ALTRepo Uploader utilities
Most of provided CLI tools has pretty common set of arguments. All of them have at least -h option that displays the usage message.
Configuration file
All CLI tools supports configuration provided by file with -c, --config option. Configuration file example is config.ini.example.
[DEFAULT]
workers=10 # number of threads (if used by utility)
[LOGGING]
log_to_file=no # controls logging to file
log_to_syslog=no # controls logging to syslog
log_to_console=yes # controls logging to console [stderr]

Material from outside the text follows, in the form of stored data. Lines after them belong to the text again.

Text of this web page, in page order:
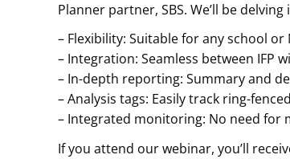
Planner partner, SBS. We’ll be
– Flexibility: Suitable for any school
– Integration: Seamless between IFP
– In-depth reporting: Summary and
– Analysis tags: Easily track ring-
– Integrated monitoring: No need for
If you attend our webinar, you’ll
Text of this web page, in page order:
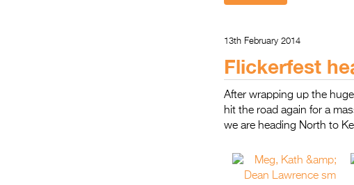
13th February 2014
Flickerfest
After wrapping up the
hit the road again for a
we are heading North to
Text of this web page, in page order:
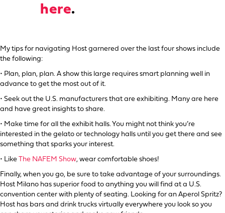
here.
My tips for navigating Host garnered over the last four shows include
the following:
• Plan, plan, plan. A show this large requires smart planning well in
advance to get the most out of it.
• Seek out the U.S. manufacturers that are exhibiting. Many are here
and have great insights to share.
• Make time for all the exhibit halls. You might not think you’re
interested in the gelato or technology halls until you get there and see
something that sparks your interest.
• Like The NAFEM Show, wear comfortable shoes!
Finally, when you go, be sure to take advantage of your surroundings.
Host Milano has superior food to anything you will find at a U.S.
convention center with plenty of seating. Looking for an Aperol Spritz?
Host has bars and drink trucks virtually everywhere you look so you
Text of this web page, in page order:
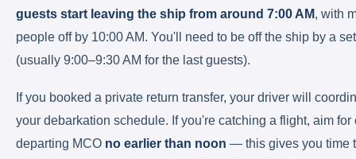
guests start leaving the ship from around 7:00 AM, with
people off by 10:00 AM. You'll need to be off the ship by a
(usually 9:00–9:30 AM for the last guests).
If you booked a private return transfer, your driver will
your debarkation schedule. If you're catching a flight, aim for
departing MCO no earlier than noon — this gives you time
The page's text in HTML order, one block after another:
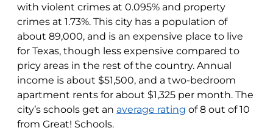
with violent crimes at 0.095% and property
crimes at 1.73%. This city has a population of
about 89,000, and is an expensive place to live
for Texas, though less expensive compared to
pricy areas in the rest of the country. Annual
income is about $51,500, and a two-bedroom
apartment rents for about $1,325 per month. The
city’s schools get an average rating of 8 out of 10
from Great! Schools.
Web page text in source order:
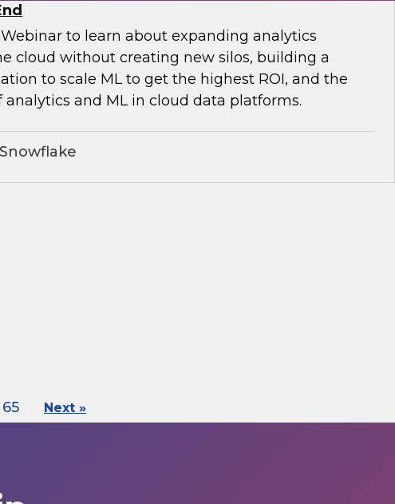
to learn about expanding analytics
cloud without creating new silos, building a
to scale ML to get the highest ROI, and the
analytics and ML in cloud data platforms.
65 Next »
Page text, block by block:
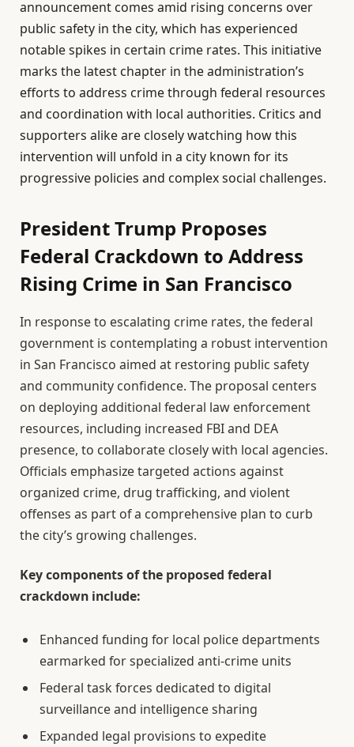
announcement comes amid rising concerns over
public safety in the city, which has experienced
notable spikes in certain crime rates. This initiative
marks the latest chapter in the administration’s
efforts to address crime through federal resources
and coordination with local authorities. Critics and
supporters alike are closely watching how this
intervention will unfold in a city known for its
progressive policies and complex social challenges.
President Trump Proposes
Federal Crackdown to Address
Rising Crime in San Francisco
In response to escalating crime rates, the federal
government is contemplating a robust intervention
in San Francisco aimed at restoring public safety
and community confidence. The proposal centers
on deploying additional federal law enforcement
resources, including increased FBI and DEA
presence, to collaborate closely with local agencies.
Officials emphasize targeted actions against
organized crime, drug trafficking, and violent
offenses as part of a comprehensive plan to curb
the city’s growing challenges.
Key components of the proposed federal
crackdown include:
Enhanced funding for local police departments
earmarked for specialized anti-crime units
Federal task forces dedicated to digital
surveillance and intelligence sharing
Expanded legal provisions to expedite

syslog_ident=altrepodb # controls syslog identity
[DATABASE]
dbname=repodb # database name
host=localhost # Clickhouse server IP address
port=9000 # Clickhouse server port
user=default # databse user name
password= # database user password
Note: Only logging level could be managed by CLI options. Logging handlers are controlled only by configuration file.
Command line tools
repo_loader
The utility uploads content of branch's repository state from file system to database. Check the usage message with command:
[user@host]$ repo_loader -h
Usage example:
[user@host]$ repo_loader sisyphus /archive/repo/sisyphus/date/2021/08/18 --date 2021-08-18 -c config.ini --tag test_load -v
task_loader
The utility uploads content of building task state from file system to database. Check the usage message with command:
[user@host]$ task_loader -h
Usage example:
[user@host]$ task_loader /archive/tasks/done/_276/283337 -c config.ini -f -D
image_loader
The utility uploads content of ALT Linux distribution image in ISO, TAR, IMG, QCOW2 formats to database. Check the usage message with command:
[user@host]$ image_loader -h
Usage example:
[user@host]$ image_loader alt-p10-opennebula-x86_64.qcow2 --branch p10 --edition cloud --version 10.0.0 --release release --platform "" --variant install --flavor opennebula --arch x86_64 --date 2022-02-10 --url "http://ftp.altlinux.org/%PATH_TO_IMAGE%" --type qcow -c config.ini --debug
acl_loader
The utility uploads ALT Linux maintaners ACLs to database. Check the usage message with command:
[user@host]$ acl_loader -h
beehive_loader
The utility uploads Beehive packages build results to database. Check the usage message with command:
[user@host]$ beehive_loader -h
bugzilla
The utility uploads Bugzilla issues to database. Check the usage message with command:
[user@host]$ bugzilla -h
repocop_loader
The utility uploads Repocop packages inspection to database. Check the usage message with command:
[user@host]$ repocop_loader -h
watch_loader
The utility uploads package's versions updates from Watch to database. Check the usage message with command:
[user@host]$ watch_loader -h
spdx_loader
The utility uploads licenses information from SPDX Git repository to database. Check the usage message with command:
[user@host]$ spdx_loader -h
Code style
Now project uses black for code formatting and flake8 as a linter with configuration defined in setup.cfg file.
Afternote
ALTRepo Uploader is under continuous development.
Functionality, database and code structure changes rapidly.
Check changelog and Git history for details.